Relies on Hydra for configuration management but can still be used as a CLI tool by automatically creating a default config file.

For each run, it will export :
- the config file used for the run in a yaml file
- the metrics in a csv file
- the image URLs
- metadata such as ID or run name
- the histograms in a csv file (optional)

## Installation


```bash
pip install -r requirements.txt
pip install wandb-export
```

## Usage

First, you will need to initialize your config folder with the following command:

```bash
wandb-export-init-config
```

This will create a directory `./configs_wandb_export/` in your current working directory that the package will use as Hydra's config directory. It will include a file `config_default.yaml` that will be used by default.

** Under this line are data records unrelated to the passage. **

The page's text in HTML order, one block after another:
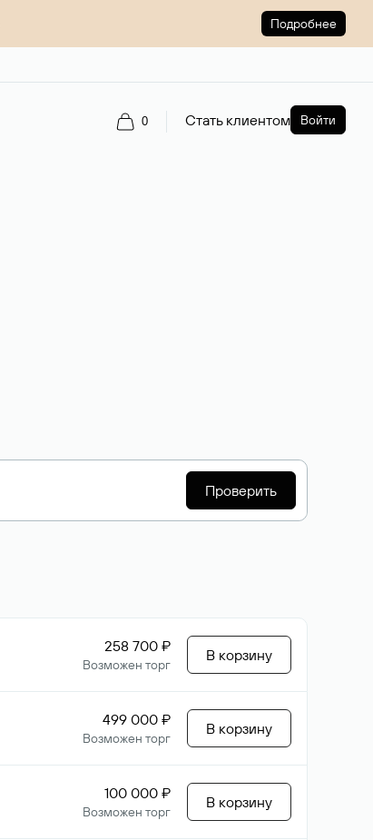
Подробнее
0 Стать клиентом Войти
Проверить
258 700 ₽
Возможен торг
В корзину
499 000 ₽
Возможен торг
В корзину
100 000 ₽
Возможен торг
В корзину
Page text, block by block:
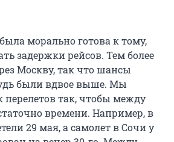
морально готова к тому,
задержки рейсов. Тем более
Москву, так что шансы
были вдвое выше. Мы
перелетов так, чтобы между
времени. Например, в
29 мая, а самолет в Сочи у
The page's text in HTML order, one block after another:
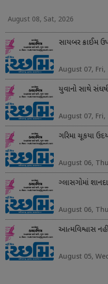
August 08, Sat, 2026
સાયબર ક્રાઈમ
August 07, Fri,
યુવાનો સાથે
August 07, Fri,
ગરિમા ચૂકયા
August 06,
ગ્લાસગોમાં
August 06,
આત્મવિશ્વાસ
August 05,
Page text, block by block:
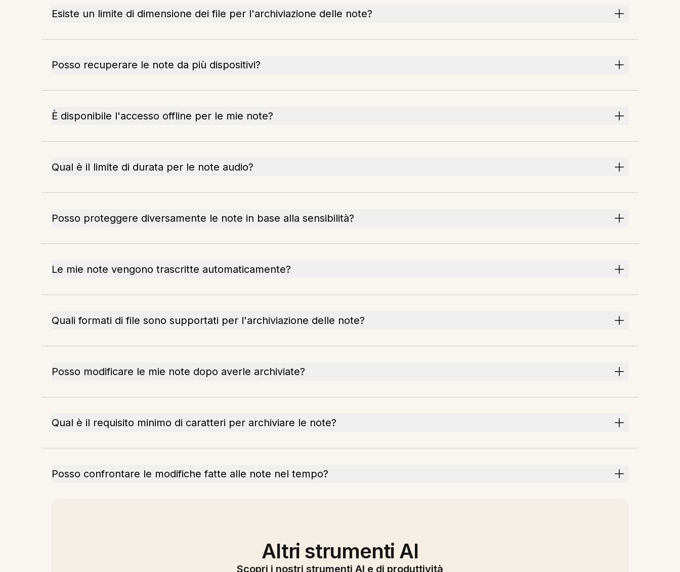
Esiste un limite di dimensione dei file per l'archiviazione delle note?
Posso recuperare le note da più dispositivi?
È disponibile l'accesso offline per le mie note?
Qual è il limite di durata per le note audio?
Posso proteggere diversamente le note in base alla sensibilità?
Le mie note vengono trascritte automaticamente?
Quali formati di file sono supportati per l'archiviazione delle note?
Posso modificare le mie note dopo averle archiviate?
Qual è il requisito minimo di caratteri per archiviare le note?
Posso confrontare le modifiche fatte alle note nel tempo?
Altri strumenti AI
Scopri i nostri strumenti AI e di produttività
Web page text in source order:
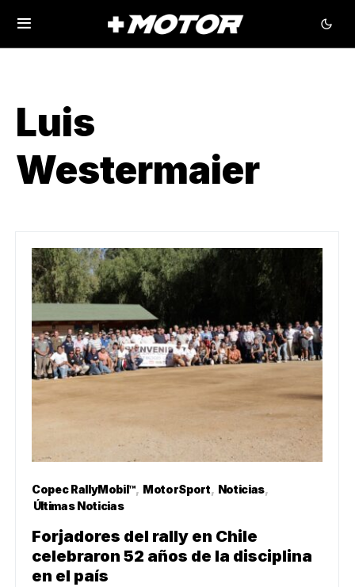
Luis
Westermaier
Copec RallyMobil™ MotorSport
Noticias
Últimas Noticias
Forjadores del rally en Chile
celebraron 52 años de la disciplina
en el país
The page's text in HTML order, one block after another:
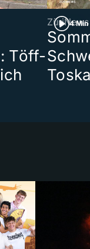
Töff-
4 Min
ZüriNews
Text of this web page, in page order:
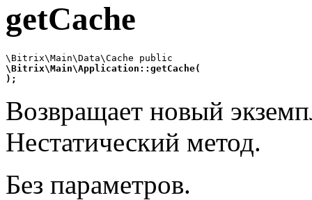
getCache
\Bitrix\Main\Application::getCache(
);
Возвращает новый
Нестатический метод.
Без параметров.

Fill that config file as explained below and then you can run the following command to export the runs:

```bash
wandb-export
```

Or to use a different config file:

```bash
wandb-export --config-name=<config_name>.yaml
```

## Configuration

The configuration file is a [Hydra](https://hydra.cc/docs/intro/) config file. Fields are explained below:

```yaml
# The name of the WandB project to use.
project: user/project

# The filters that will be applied to the config for accepting a run, following WandB filters. Example:
filters: 
  "summary_metrics._step":
    "$gte": 50000
  "config.benchmark_name": bench19_fp_hc

# How many samples maximal to use for the plot.
samples: 10000

# The minimum number of metrics to have in the run to be considered.
min_n_metrics: 0

# Which data types to log.
data_types:
  scalar : True
  histogram : False
  image_url: True
  config : True
  metadata : True
```

## Python API

You can also use the package as a Python API:

```python
from wandb_export import export_wandb_data
export_wandb_data()
```

It will use the same configuration file as the CLI tool.